In [None]:
from documentation.how_tos.example_data import (
    DummyAggregationLogic,
    DummyEvaluation,
    DummyExample,
    example_data,
)
from intelligence_layer.evaluation import (
    Aggregator,
    Example,
    IncrementalEvaluationLogic,
    IncrementalEvaluator,
    InMemoryAggregationRepository,
    InMemoryEvaluationRepository,
    SuccessfulExampleOutput,
)

# How to implement incremental evaluation
This notebook outlines how to perform evaluations in an incremental fashion, i.e., adding additional runs to your existing evaluations without the need for recalculation.
    
## Step-by-Step Guide
0. Run your tasks on the datasets on which you want to evaluate them (see [here](./how_to_run_a_task_on_a_dataset.ipynb))
   - When evaluating multiple runs, all of them need the same data types 
1. Initialize all necessary repositories and define your `IncrementalEvaluationLogic`; It is similar to a normal `EvaluationLogic` (see [here](./how_to_implement_a_simple_evaluation_and_aggregation_logic.ipynb)) but you additionally have to implement your own `do_incremental_evaluate` method
2. Initialize an `IncrementalEvaluator` with the repositories and your custom `IncrementalEvaluationLogic`
3. Call the `evaluate_runs` method of the `IncrementalEvaluator`
4. Aggregate your evaluations using the [standard aggregation](./how_to_aggregate_evaluations.ipynb) or using a [custom aggregation logic](./how_to_implement_a_simple_evaluation_and_aggregation_logic.ipynb)

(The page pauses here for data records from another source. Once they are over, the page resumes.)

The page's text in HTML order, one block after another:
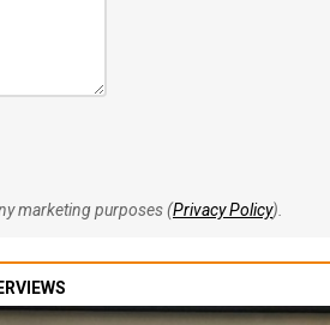
marketing purposes (Privacy Policy).
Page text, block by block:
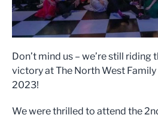
Don’t mind us – we’re still
victory at The North West
2023!
We were thrilled to attend the
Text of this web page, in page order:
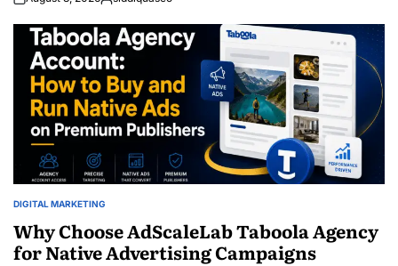
Posted
POSTED
DIGITAL MARKETING
Why Choose AdScaleLab Taboola Agency
for Native Advertising Campaigns
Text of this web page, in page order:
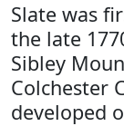
Slate was
the late
Sibley
Colchester
developed
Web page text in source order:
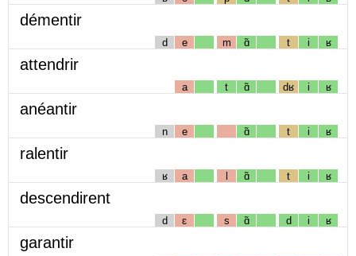
démentir
d e m ɑ̃ t i ʁ
attendrir
a t ɑ̃ dʁ i ʁ
anéantir
n e ɑ̃ t i ʁ
ralentir
ʁ a l ɑ̃ t i ʁ
descendirent
d ɛ s ɑ̃ d i ʁ
garantir
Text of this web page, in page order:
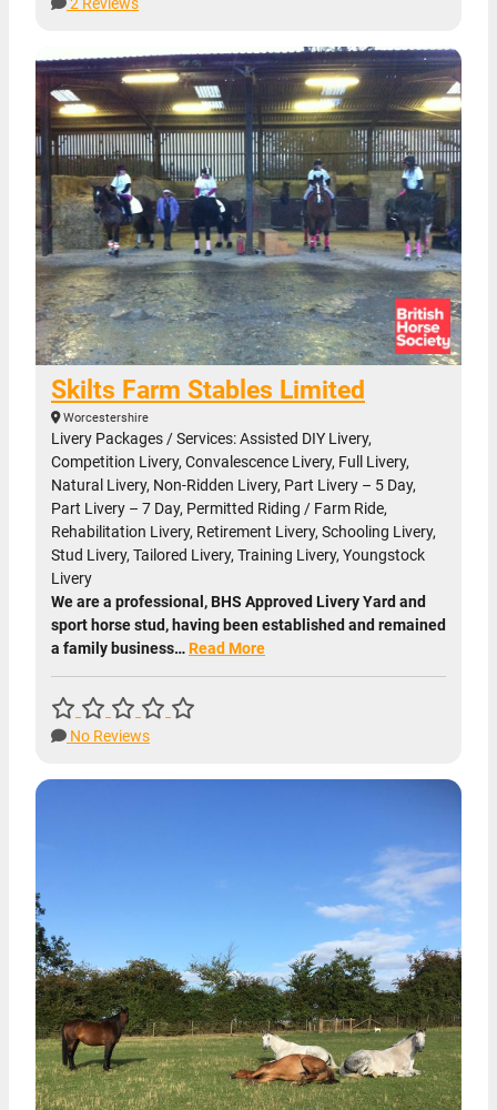
Skilts Farm Stables Limited
Worcestershire
Livery Packages / Services: Assisted DIY Livery,
Competition Livery, Convalescence Livery, Full Livery,
Natural Livery, Non-Ridden Livery, Part Livery – 5 Day,
Part Livery – 7 Day, Permitted Riding / Farm Ride,
Rehabilitation Livery, Retirement Livery, Schooling Livery,
Stud Livery, Tailored Livery, Training Livery, Youngstock
Livery
We are a professional, BHS Approved Livery Yard and
sport horse stud, having been established and remained
a family business…Read More
No Reviews
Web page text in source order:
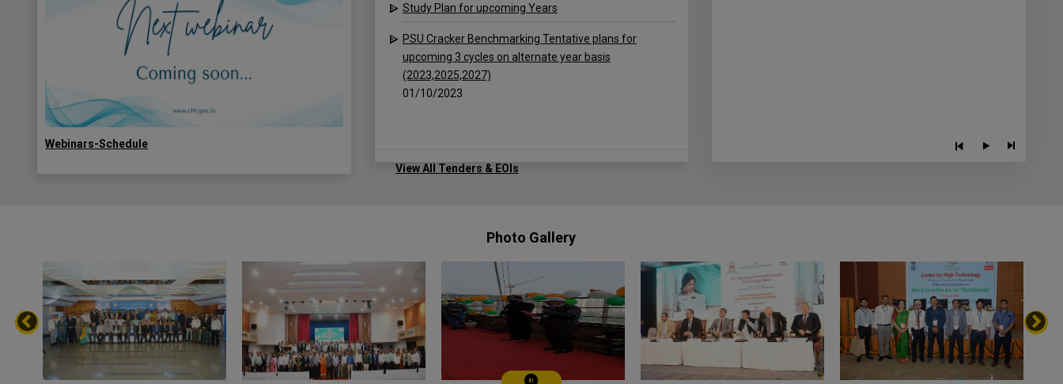
Webinars-Schedule
Study Plan for upcoming Years
PSU Cracker Benchmarking Tentative plans for
upcoming 3 cycles on alternate year basis
(2023,2025,2027)
01/10/2023
View All Tenders & EOIs
Previous
Photo Gallery
Play/Pause
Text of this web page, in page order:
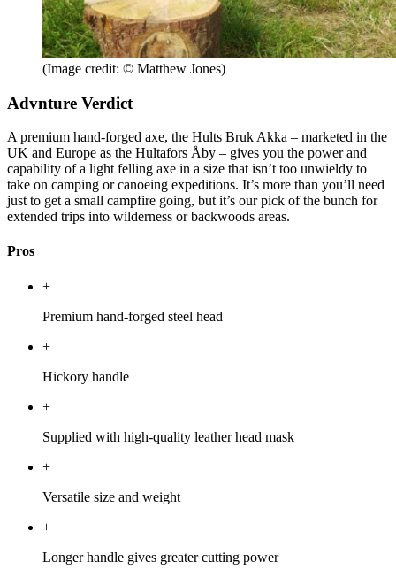
(Image credit: © Matthew Jones)
Advnture Verdict
A premium hand-forged axe, the Hults Bruk Akka – marketed in the
UK and Europe as the Hultafors Åby – gives you the power and
capability of a light felling axe in a size that isn’t too unwieldy to
take on camping or canoeing expeditions. It’s more than you’ll need
just to get a small campfire going, but it’s our pick of the bunch for
extended trips into wilderness or backwoods areas.
Pros
+
Premium hand-forged steel head
+
Hickory handle
+
Supplied with high-quality leather head mask
+
Versatile size and weight
+
Longer handle gives greater cutting power
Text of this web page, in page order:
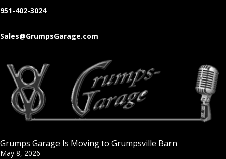
951-402-3024
Sales@GrumpsGarage.com
Grumps Garage Is Moving to Grumpsville Barn
May 8, 2026

#### Steps for addition of new runs 
5. Call the `evaluate_additional_runs` method of the `IncrementalEvaluator`:
   - `run_ids`: Runs to be included in the evaluation results, including those that have been evaluated before
   - `previous_evaluation_ids`: Runs **not** to be re-evaluated, depending on the specific implementation of the `do_incremental_evaluate` method
6. Aggregate all your `EvaluationOverview`s

In [None]:
# Step 0
examples = [
    DummyExample(input="input1", expected_output="expected_output1", data="data1")
]
my_example_data = example_data()

dataset_repository = my_example_data.dataset_repository
run_repository = my_example_data.run_repository

# Step 1
evaluation_repository = InMemoryEvaluationRepository()
aggregation_repository = InMemoryAggregationRepository()

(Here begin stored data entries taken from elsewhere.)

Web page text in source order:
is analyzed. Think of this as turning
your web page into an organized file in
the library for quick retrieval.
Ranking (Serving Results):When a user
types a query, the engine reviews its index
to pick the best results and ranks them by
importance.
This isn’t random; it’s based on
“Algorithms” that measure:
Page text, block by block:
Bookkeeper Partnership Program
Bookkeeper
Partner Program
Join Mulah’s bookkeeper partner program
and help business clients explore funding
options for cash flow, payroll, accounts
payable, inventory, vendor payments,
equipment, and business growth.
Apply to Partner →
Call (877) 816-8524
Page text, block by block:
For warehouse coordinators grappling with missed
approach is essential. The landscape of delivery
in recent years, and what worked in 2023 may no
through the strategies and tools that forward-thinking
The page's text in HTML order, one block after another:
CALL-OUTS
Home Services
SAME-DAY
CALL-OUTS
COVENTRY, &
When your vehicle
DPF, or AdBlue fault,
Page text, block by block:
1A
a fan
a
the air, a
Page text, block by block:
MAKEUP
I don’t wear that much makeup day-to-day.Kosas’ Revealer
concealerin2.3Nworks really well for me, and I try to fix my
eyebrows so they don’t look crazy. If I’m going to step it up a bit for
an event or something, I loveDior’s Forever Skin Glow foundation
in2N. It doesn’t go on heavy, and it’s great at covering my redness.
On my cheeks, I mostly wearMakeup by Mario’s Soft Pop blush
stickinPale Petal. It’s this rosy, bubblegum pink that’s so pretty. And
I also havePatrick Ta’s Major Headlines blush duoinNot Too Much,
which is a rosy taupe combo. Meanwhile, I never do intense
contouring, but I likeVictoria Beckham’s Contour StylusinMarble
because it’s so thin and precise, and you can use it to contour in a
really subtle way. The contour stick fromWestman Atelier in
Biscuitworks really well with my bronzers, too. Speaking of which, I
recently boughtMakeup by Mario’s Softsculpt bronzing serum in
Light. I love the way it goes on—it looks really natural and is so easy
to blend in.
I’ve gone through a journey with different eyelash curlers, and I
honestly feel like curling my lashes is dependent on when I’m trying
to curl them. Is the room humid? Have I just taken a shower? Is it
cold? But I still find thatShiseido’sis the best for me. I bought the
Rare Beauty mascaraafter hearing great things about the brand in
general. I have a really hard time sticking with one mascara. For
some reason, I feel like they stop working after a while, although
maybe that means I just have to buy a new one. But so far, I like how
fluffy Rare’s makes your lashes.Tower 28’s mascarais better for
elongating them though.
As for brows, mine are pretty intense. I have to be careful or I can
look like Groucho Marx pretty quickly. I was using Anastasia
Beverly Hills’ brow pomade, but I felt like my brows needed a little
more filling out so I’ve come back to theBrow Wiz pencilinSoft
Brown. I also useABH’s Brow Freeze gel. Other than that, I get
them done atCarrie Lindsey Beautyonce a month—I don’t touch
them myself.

class DummyIncrementalEvaluationLogic(
    IncrementalEvaluationLogic[str, str, str, DummyEvaluation]
):
    def do_incremental_evaluate(
        self,
        example: Example[str, str],
        outputs: list[SuccessfulExampleOutput[str]],
        already_evaluated_outputs: list[list[SuccessfulExampleOutput[str]]],
    ) -> DummyEvaluation:
        # Here we just return the dummy evaluation. In a real use case one could also use `already_evaluated_outputs' to skip previous evaluations,
        return DummyEvaluation(eval="DummyEvalResult")


# Step 2
incremental_evaluator = IncrementalEvaluator(
    dataset_repository,
    run_repository,
    evaluation_repository,
    "My incremental evaluation",
    DummyIncrementalEvaluationLogic(),
)

# Step 3
incremental_evaluator.evaluate_runs(my_example_data.run_overview_1.id)

# Step 4
aggregation_logic = DummyAggregationLogic()
aggregator = Aggregator(
    evaluation_repository, aggregation_repository, "MyAggregator", aggregation_logic
)
aggregation_overview = aggregator.aggregate_evaluation(
    *evaluation_repository.evaluation_overview_ids()
)
print(aggregation_overview)

In [None]:
## Addition of new task/run
# Step 5
run_ids = [my_example_data.run_overview_1.id, my_example_data.run_overview_2.id]
incremental_evaluator.evaluate_additional_runs(
    *run_ids,
    previous_evaluation_ids=evaluation_repository.evaluation_overview_ids(),
)

# Step 6
second_aggregation_overview = aggregator.aggregate_evaluation(
    *evaluation_repository.evaluation_overview_ids()
)
print(second_aggregation_overview)